5. Affective filter Hypothesis It considers the role for acquisition of several factors, such as motivation, self-confidence or anxiety. These factors foster or impede acquisition, though they do not produce acquisition. To be more concrete, lack of motivation or self-esteem can RAISE the affective filter so that comprehensible input is not able to reach the LAD. People acquire second languages only if they obtain comprehensible input and if their affective filters are low enough to allow the input in. When the filter is down and appropriate comprehensible input is presented (and comprehended), acquisition is inevitable. It is, in fact, unavoidable and cannot be prevented the language mental organ will function just as automatically as any other organ. (Krashen, 1985:4) Good things: methodological and teaching implications. Criticisms: not designed by experts/ distinction learning vs. Acquisition/ not considering interaction/ output / not possible to verify hypothesis C. Environmental Theories: They hold that an organism s experience is of more importance to development than its nature, or innate contributions. They will typically deny that innate contributions play any role at all other than that of providing the animal with the internal structure which environmental forces can proceed to shape. (i.e. Skinner behaviourist models)

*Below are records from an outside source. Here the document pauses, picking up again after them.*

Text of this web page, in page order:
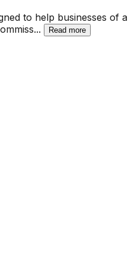
to help businesses
... Read more
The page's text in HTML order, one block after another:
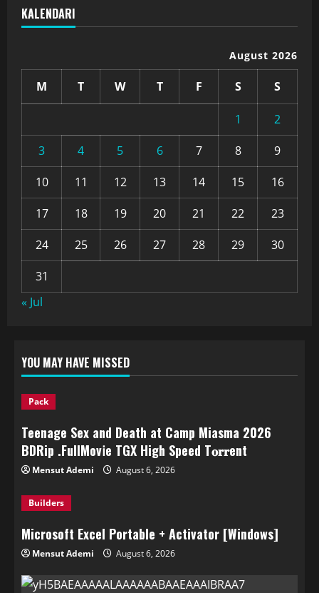
KALENDARI
August 2026
M T W T F S S
1
2
3
4 5 6 7 8
9
10
11 12 13 14 15
16
17
18 19 20 21 22
23
24
25 26 27 28 29
30
31
« Jul
YOU MAY HAVE MISSED
Pack
Teenage Sex and Death at Camp Miasma 2026
BDRip .FullMov𝗂e TGX High Speed T𝐨𝐫𝐫ent
Mensut Ademi August 6, 2026
Builders
Microsoft Excel Portable + Activator [Windows]
Mensut Ademi August 6, 2026
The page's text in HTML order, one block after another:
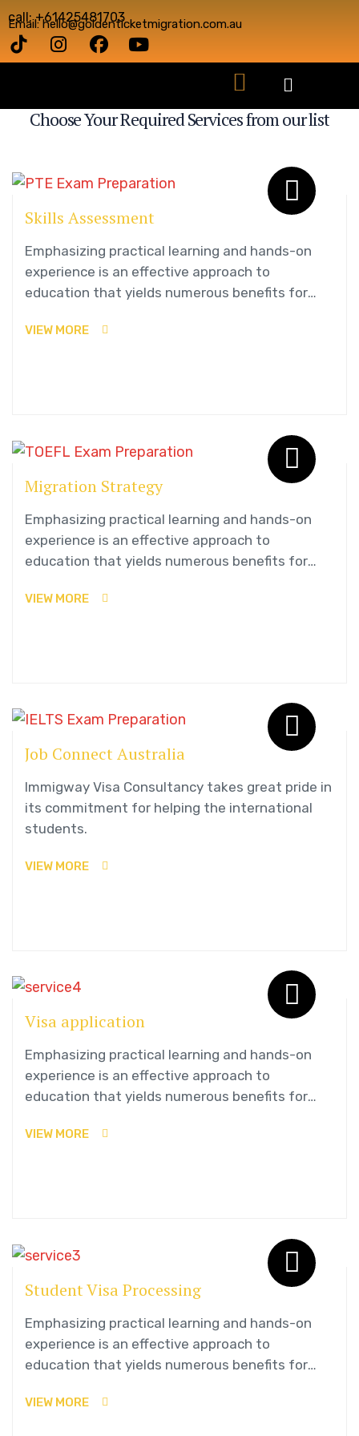
call: +61425481703
Email: hello@goldenticketmigration.com.au
Choose Your Required Services from our list
Skills Assessment
Emphasizing practical learning and hands-on
experience is an effective approach to
education that yields numerous benefits for
VIEW MORE
Migration Strategy
Emphasizing practical learning and hands-on
experience is an effective approach to
education that yields numerous benefits for
VIEW MORE
Job Connect Australia
Immigway Visa Consultancy takes great pride in
its commitment for helping the international
students.
VIEW MORE
Visa application
Emphasizing practical learning and hands-on
experience is an effective approach to
education that yields numerous benefits for
VIEW MORE
Student Visa Processing
Emphasizing practical learning and hands-on
experience is an effective approach to
education that yields numerous benefits for
VIEW MORE
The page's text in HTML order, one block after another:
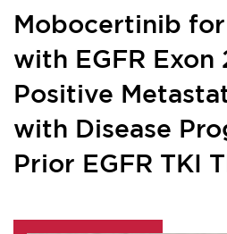
Mobocertinib
with EGFR
Positive
with Disease
Prior EGFR TKI
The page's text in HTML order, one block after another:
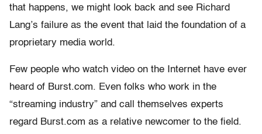
that happens, we might look back and see Richard
Lang’s failure as the event that laid the foundation of a
proprietary media world.
Few people who watch video on the Internet have ever
heard of Burst.com. Even folks who work in the
“streaming industry” and call themselves experts
regard Burst.com as a relative newcomer to the field.
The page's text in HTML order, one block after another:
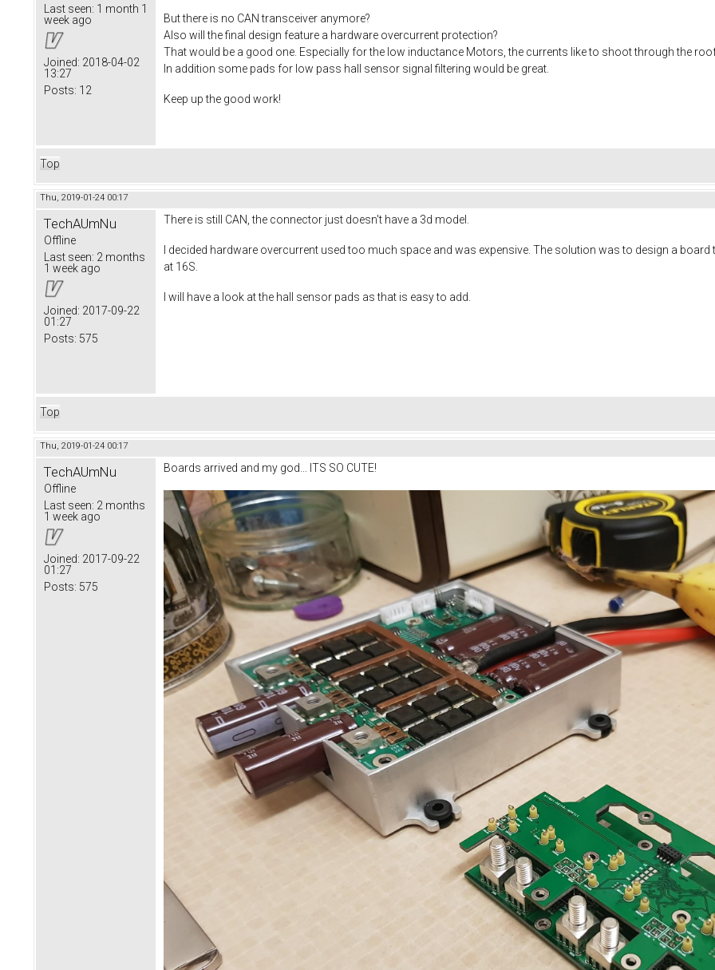
Last seen: 1 month 1
week ago
Joined: 2018-04-02
13:27
Posts: 12
But there is no CAN transceiver anymore?
Also will the final design feature a hardware overcurrent protection?
That would be a good one. Especially for the low inductance Motors, the currents like to shoot through the
In addition some pads for low pass hall sensor signal filtering would be great.
Keep up the good work!
Top
Thu, 2019-01-24 00:17
TechAUmNu
Offline
Last seen: 2 months
1 week ago
Joined: 2017-09-22
01:27
Posts: 575
There is still CAN, the connector just doesn't have a 3d model.
I decided hardware overcurrent used too much space and was expensive. The solution was to design a
at 16S.
I will have a look at the hall sensor pads as that is easy to add.
Top
Thu, 2019-01-24 00:17
TechAUmNu
Offline
Last seen: 2 months
1 week ago
Joined: 2017-09-22
01:27
Posts: 575
Boards arrived and my god... ITS SO CUTE!
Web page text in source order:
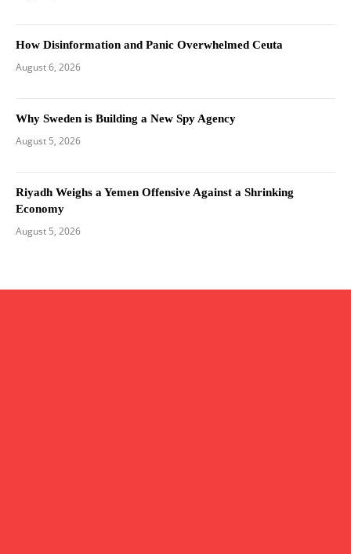
How Disinformation and Panic Overwhelmed Ceuta
August 6, 2026
Why Sweden is Building a New Spy Agency
August 5, 2026
Riyadh Weighs a Yemen Offensive Against a Shrinking
Economy
August 5, 2026
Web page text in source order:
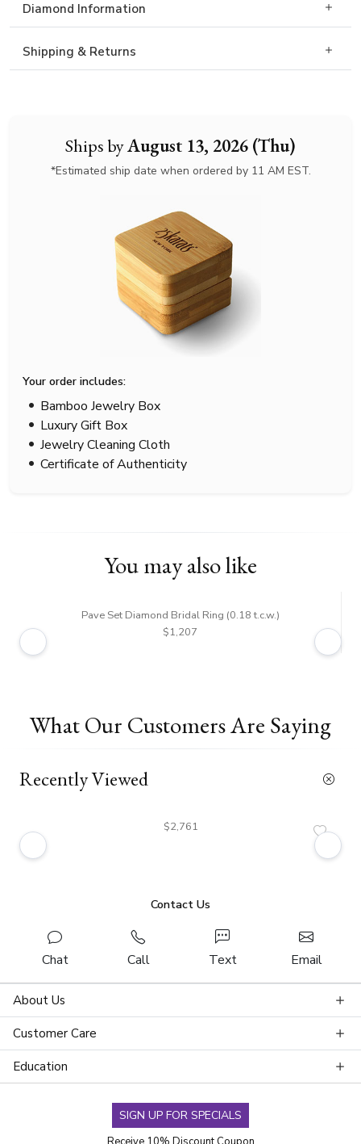
Ships byAugust 13, 2026 (Thu)
*Estimated ship date when ordered by 11 AM EST.
Your order includes:
Bamboo Jewelry Box
Luxury Gift Box
Jewelry Cleaning Cloth
Certificate of Authenticity
Diamond Information
Shipping & Returns
You may also like
Pave Set Diamond Bridal Ring (0.18 t.c.w.)
$1,207
What Our Customers Are Saying
Recently Viewed
$2,761
Contact Us
Chat Call Text Email
About Us
Customer Care
Education
SIGN UP FOR SPECIALS
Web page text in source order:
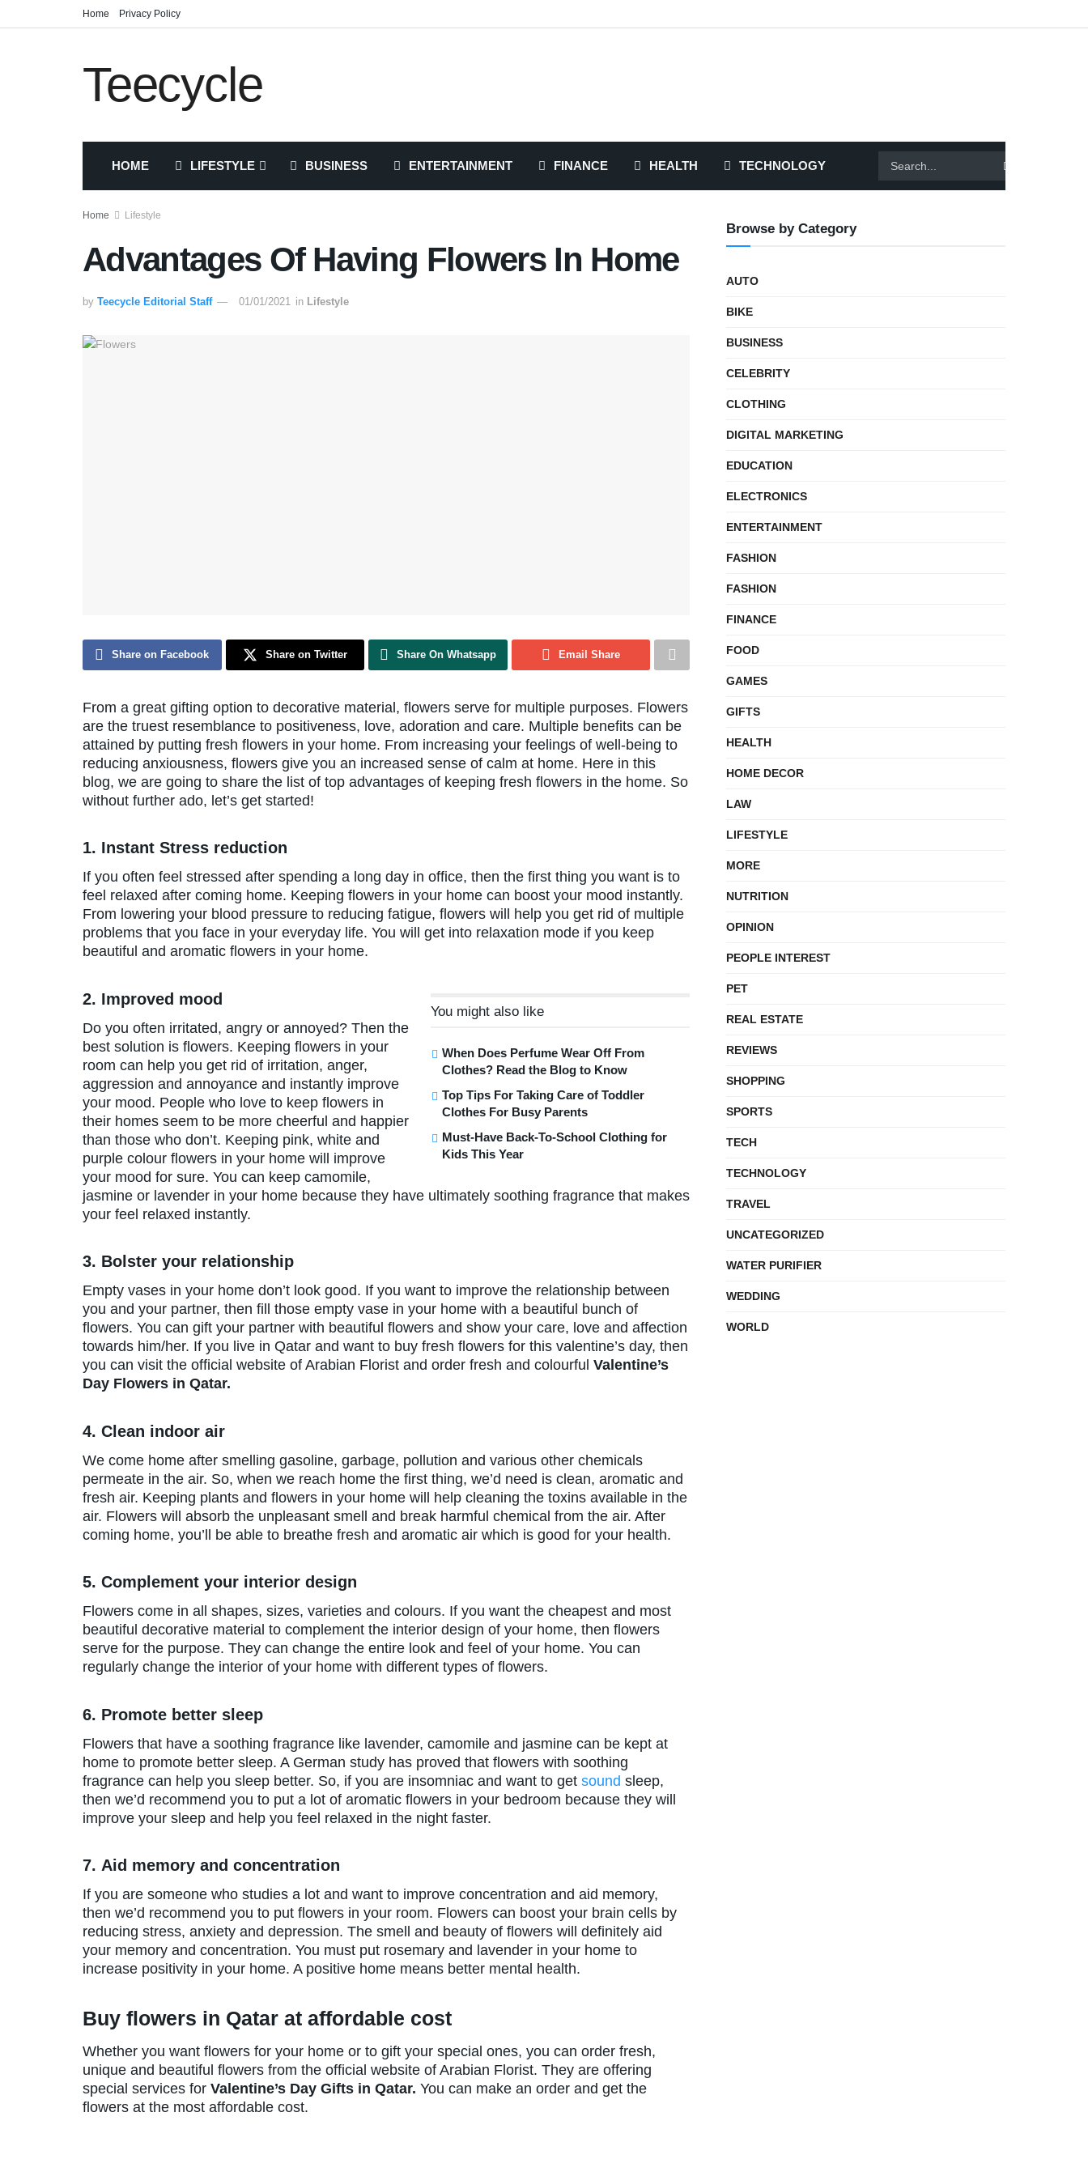
Home Privacy Policy
Teecycle
HOME LIFESTYLE BUSINESS ENTERTAINMENT FINANCE HEALTH TECHNOLOGY
Home Lifestyle
Advantages Of Having Flowers In Home
by Teecycle Editorial Staff 01/01/2021 in Lifestyle
Share on Facebook Share on Twitter Share On Whatsapp Email Share
From a great gifting option to decorative material, flowers serve for multiple purposes. Flowers
are the truest resemblance to positiveness, love, adoration and care. Multiple benefits can be
attained by putting fresh flowers in your home. From increasing your feelings of well-being to
reducing anxiousness, flowers give you an increased sense of calm at home. Here in this
blog, we are going to share the list of top advantages of keeping fresh flowers in the home. So
without further ado, let’s get started!
1. Instant Stress reduction
If you often feel stressed after spending a long day in office, then the first thing you want is to
feel relaxed after coming home. Keeping flowers in your home can boost your mood instantly.
From lowering your blood pressure to reducing fatigue, flowers will help you get rid of multiple
problems that you face in your everyday life. You will get into relaxation mode if you keep
beautiful and aromatic flowers in your home.
You might also like
When Does Perfume Wear Off From
Clothes? Read the Blog to Know
Top Tips For Taking Care of Toddler
Clothes For Busy Parents
Must-Have Back-To-School Clothing for
Kids This Year
2. Improved mood
Do you often irritated, angry or annoyed? Then the
best solution is flowers. Keeping flowers in your
room can help you get rid of irritation, anger,
aggression and annoyance and instantly improve
your mood. People who love to keep flowers in
their homes seem to be more cheerful and happier
than those who don’t. Keeping pink, white and
purple colour flowers in your home will improve
your mood for sure. You can keep camomile,
jasmine or lavender in your home because they have ultimately soothing fragrance that makes
your feel relaxed instantly.
3. Bolster your relationship
Empty vases in your home don’t look good. If you want to improve the relationship between
you and your partner, then fill those empty vase in your home with a beautiful bunch of
flowers. You can gift your partner with beautiful flowers and show your care, love and affection
towards him/her. If you live in Qatar and want to buy fresh flowers for this valentine’s day, then
you can visit the official website of Arabian Florist and order fresh and colourful Valentine’s
Day Flowers in Qatar.
4. Clean indoor air
We come home after smelling gasoline, garbage, pollution and various other chemicals
permeate in the air. So, when we reach home the first thing, we’d need is clean, aromatic and
fresh air. Keeping plants and flowers in your home will help cleaning the toxins available in the
air. Flowers will absorb the unpleasant smell and break harmful chemical from the air. After
coming home, you’ll be able to breathe fresh and aromatic air which is good for your health.
5. Complement your interior design
Flowers come in all shapes, sizes, varieties and colours. If you want the cheapest and most
beautiful decorative material to complement the interior design of your home, then flowers
serve for the purpose. They can change the entire look and feel of your home. You can
regularly change the interior of your home with different types of flowers.
6. Promote better sleep
Flowers that have a soothing fragrance like lavender, camomile and jasmine can be kept at
home to promote better sleep. A German study has proved that flowers with soothing
fragrance can help you sleep better. So, if you are insomniac and want to get sound sleep,
then we’d recommend you to put a lot of aromatic flowers in your bedroom because they will
improve your sleep and help you feel relaxed in the night faster.
7. Aid memory and concentration
If you are someone who studies a lot and want to improve concentration and aid memory,
then we’d recommend you to put flowers in your room. Flowers can boost your brain cells by
reducing stress, anxiety and depression. The smell and beauty of flowers will definitely aid
your memory and concentration. You must put rosemary and lavender in your home to
increase positivity in your home. A positive home means better mental health.
Buy flowers in Qatar at affordable cost
Whether you want flowers for your home or to gift your special ones, you can order fresh,
unique and beautiful flowers from the official website of Arabian Florist. They are offering
special services for Valentine’s Day Gifts in Qatar. You can make an order and get the
flowers at the most affordable cost.
Browse by Category
AUTO
BIKE
BUSINESS
CELEBRITY
CLOTHING
DIGITAL MARKETING
EDUCATION
ELECTRONICS
ENTERTAINMENT
FASHION
FASHION
FINANCE
FOOD
GAMES
GIFTS
HEALTH
HOME DECOR
LAW
LIFESTYLE
MORE
NUTRITION
OPINION
PEOPLE INTEREST
PET
REAL ESTATE
REVIEWS
SHOPPING
SPORTS
TECH
TECHNOLOGY
TRAVEL
UNCATEGORIZED
WATER PURIFIER
WEDDING
WORLD

An example: Connectionist Models: Parallel Distributed Processing or (PDP) A theory of cognition which assumes no innate endowment. PDP theorists hold that learning is based on the processing of input, but not in the sense of creating rules. Learning is held to consist of the strengthening and weakening of connections in complex neural networks as a function of the frequency of stimuli in the input. The networks control what looks like rule-governed behaviour, but which is simply a reflection of the connections formed on the basis of the relative strengths of various patterns in the input. 1. Processing is distributed in parallel (we can receive different information at the same time without having to concentrate on only one thing) 2. Processing is activated through input 3. Knowledge is conceived as the strength of connection between the different nodes (neural networks): Associative model 4. Learning takes place when the connections between the units or nodes are changed. That is, an expert or knowledgeable person would be that person who has stronger connections, so he can go from one category to another at faster speed than a novice. In language, a proficient learner would be that who can relate one term with another very quickly and effectively.

D. Interactionist Theories of SLA: More powerful that either nativist or envirnmentalist theories because they invoke both innate and environmental factors to explain language learning. Klein s model: Acquisition of language is organized around three dimensions: Propensity, or necessity to acquire the language (related to factors such as motivation, education ), Linguistic faculty for learning that language (related to his biological capacity and the knowledge at his disposal), and having Access to that language (related to input and communication opportunities). These three dimensions are the conditions for learning to take place. The process of learning also requires a sequence time-, a structure order or path of learning- and a final state which may not be coincident with the target language-. The learner must overcome four problems, which appear at the same time and have to be solved also at the same time with his knowledge of the world, the situation, and the contextual information: Analysis: the learner must segment acoustic signals and compare them with the information he has from the context. Synthesis: The sounds and words he has understood have to be joined to understand and produce enunciates in the second language. Embedding: those enunciates have to be identified in the situational and linguistic context. Matching: the learner compares his linguistic variety with the target language.